Rattrapage express

Ma « rentrée » parisienne en trente lignes. Avec retard.
Juste quelques éclats, histoire de reprendre un peu la main avant de foncer dans le dur du Festival d’Automne.

De la musique surtout.

Philharmonie, Boston Symphony Orchestra
HP

Les plaisirs de septembre, à la Philharmonnie ; comment dire Andris Nelsons arrivant presque en courant, si jeune, heureux, dynamique, à la tête du Boston Symphony Orchestra, pour bisser la dernière partie, enthousiasmante, de la splendide symphonie n°10 de Chostakovitch ; la surprise de trouver un petit motif de 7 notes du Chevalier à la Rose dans le chant agreste de la IVe symphonie de Mahler, sous la direction de Philippe Jordan, venu en voisin, avec l’orchestre de l’Opéra. L’atmosphère musicale lumineuse qui se créée à chaque concert, dans cette salle, si elle n’est pas décrite dès le lendemain, échappe à l’écriture, s’éparpille comme un paysage marin, en notes, en tourbillons, en vagues, en gerbes, en gouttes et filets d’eau sonore, en sensations, mémoires, enchaînements, surprises ou rencontres attendues, plus ou moins adossées aux écoutes précédentes, et pourtant toujours transformées.
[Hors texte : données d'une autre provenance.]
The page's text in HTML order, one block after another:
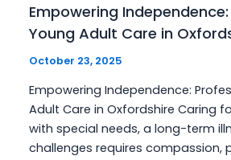
Empowering
Young Adult Care in
October 23, 2025
Empowering Independence:
Adult Care in Oxfordshire Caring
with special needs, a long-term
challenges requires compassion,
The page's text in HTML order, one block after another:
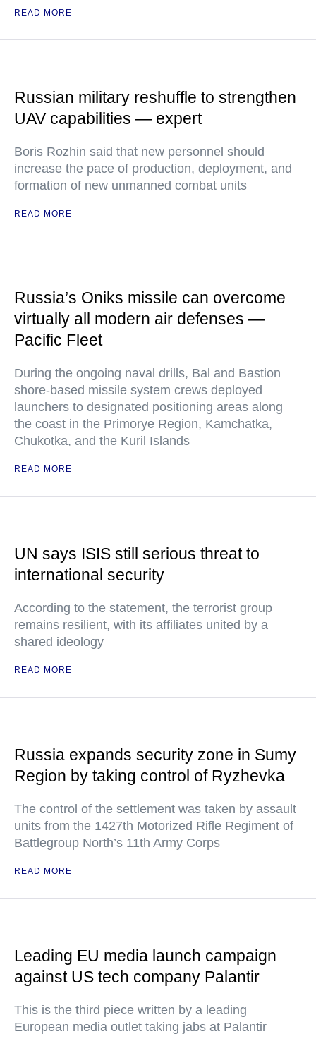
READ MORE
Russian military reshuffle to strengthen
UAV capabilities — expert
Boris Rozhin said that new personnel should
increase the pace of production, deployment, and
formation of new unmanned combat units
READ MORE
Russia’s Oniks missile can overcome
virtually all modern air defenses —
Pacific Fleet
During the ongoing naval drills, Bal and Bastion
shore-based missile system crews deployed
launchers to designated positioning areas along
the coast in the Primorye Region, Kamchatka,
Chukotka, and the Kuril Islands
READ MORE
UN says ISIS still serious threat to
international security
According to the statement, the terrorist group
remains resilient, with its affiliates united by a
shared ideology
READ MORE
Russia expands security zone in Sumy
Region by taking control of Ryzhevka
The control of the settlement was taken by assault
units from the 1427th Motorized Rifle Regiment of
Battlegroup North’s 11th Army Corps
READ MORE
Leading EU media launch campaign
against US tech company Palantir
This is the third piece written by a leading
European media outlet taking jabs at Palantir
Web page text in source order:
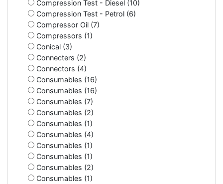
Compression Test - Diesel (10)
Compression Test - Petrol (6)
Compressor Oil (7)
Compressors (1)
Conical (3)
Connecters (2)
Connectors (4)
Consumables (16)
Consumables (16)
Consumables (7)
Consumables (2)
Consumables (1)
Consumables (4)
Consumables (1)
Consumables (1)
Consumables (2)
Consumables (1)

Le Freischütz, donné en version de concert au Théâtre des Champs Élysées, a adopté une couleur franchement politique par la transposition des dialogues en une sorte de monologue confié, à Samiel, au diable en personne, excitant Kaspar (magnifique Dimitri Ivashchenko) et Max aux plaisirs de la chasse pour ce qu’ils sont, la version mortelle d’un type de relation (amour, guerre, rivalité, soumission) qui peut tomber sur les humains. Plaisir d’une musique en pleine inventivité, en pleine transformation, qui s’inscrit à la suite de l’innovation de Fidelio.
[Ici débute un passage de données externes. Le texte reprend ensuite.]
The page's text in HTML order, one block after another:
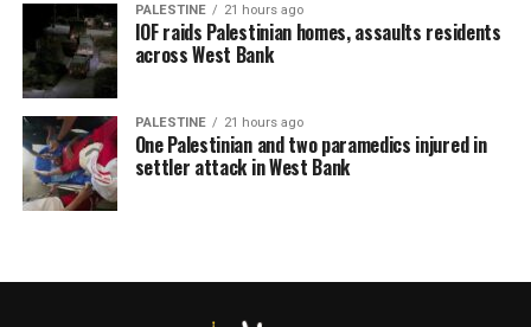
PALESTINE 21 hours ago
IOF raids Palestinian homes, assaults residents
across West Bank
PALESTINE 21 hours ago
One Palestinian and two paramedics injured in
settler attack in West Bank
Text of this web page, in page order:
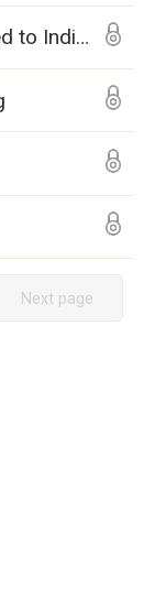
Chapter 489 Tang the Monk Walked to India to Bring Back Buddhist Scriptures, But I Will Walk You Down the Aisle and Marry You
Next page
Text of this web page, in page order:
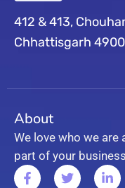
412 & 413,
Chhattisgarh
About
We love who we are
part of your business
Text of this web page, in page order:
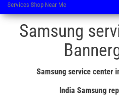
Services Shop Near Me
Samsung
Samsung service center
India Samsung
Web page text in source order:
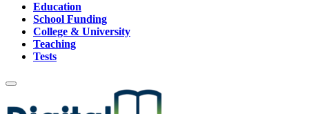
Education
School Funding
College & University
Teaching
Tests
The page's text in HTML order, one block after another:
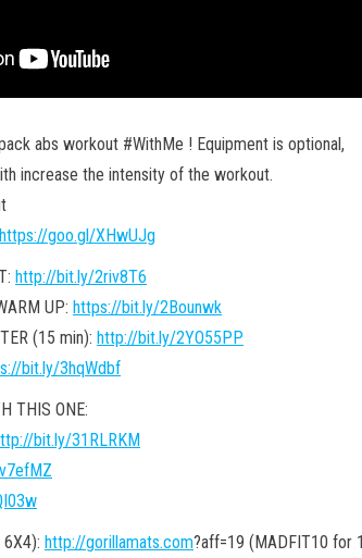
abs workout #WithMe ! Equipment is optional,
increase the intensity of the workout.
https://goo.gl/XHwUJg
http://bit.ly/2riv8T6
UP: https://bit.ly/2Bounwk
(15 min): http://bit.ly/2YO55PP
bit.ly/3hqWdbf
THIS ONE:
bit.ly/31RLRKM
http://gorillamats.com?aff=19 (MADFIT10 for

Ariane à Naxos, malgré la défection, qui devient fréquente, de la charmante Anja Harteros, m’a donné le plaisir d’entendre, non mis en scène, l’opéra de Richard Strauss. On se concentrait mieux ainsi sur le brillant merveilleux et le hardi patchwork de la musique, ensorcelante d’un bout à l’autre, les vocalises inouïes de Zerbinetta (Brenda Rae), les plaintes d’Ariane (Amber Wagner) abandonnée, désirant la mort.
La veinarde ! À la place de ce crétin de Thésée, c’est la coqueluche mondiale des ténors - justifiée -, c’est Jonas Kaufmann qui débarque, il est le dieu Bacchus étourdi lui-même par Circé, survenu au centre de l’orchestre, avec sa voix indépassable, étrangeté absolue parmi les humains de l’Île, et, séduit, il la conduit à nouveau à la vie. J’en ai tout à fait oublié l’asence d’Harteros.

Au théâtre, une erreur, une vraie erreur : l’adaptation la deuxième grande pièce de ce pauvre Schiller (Kabale und Liebe), mise en scène par Yves Beaunesne et en tournée, à Malakoff : faire d’un drame romantique, politique et social, une sorte de bouilie-farce, dans une adaptation lamentablement XXIe siècle sur le plan des dialogues, ou XIXe passe-partout avec un zest de XXe sur le plan des costumes, n’ est pas pardonnable. Presque tous disaient assez mal un texte rendu incompréhensible, souvent vulgaire, forcé, sauf le jeune homme (Thomas Condemine) qui jouait Ferdinand : il était charmant et très bon comédien, mais à lui seul, il ne sauvait pas le parti désolant de faire jouer une œuvre fondatrice du romantisme allemand XVIII (le Sturm und Drang tout de même !), comme un semi-vaudeville mal ficelé. Je suis partie après une heure et quart difficile et pour en éviter encore bien davantage.

A bientôt des nouvelles du Roi Lear, j’y vais dimanche prochain.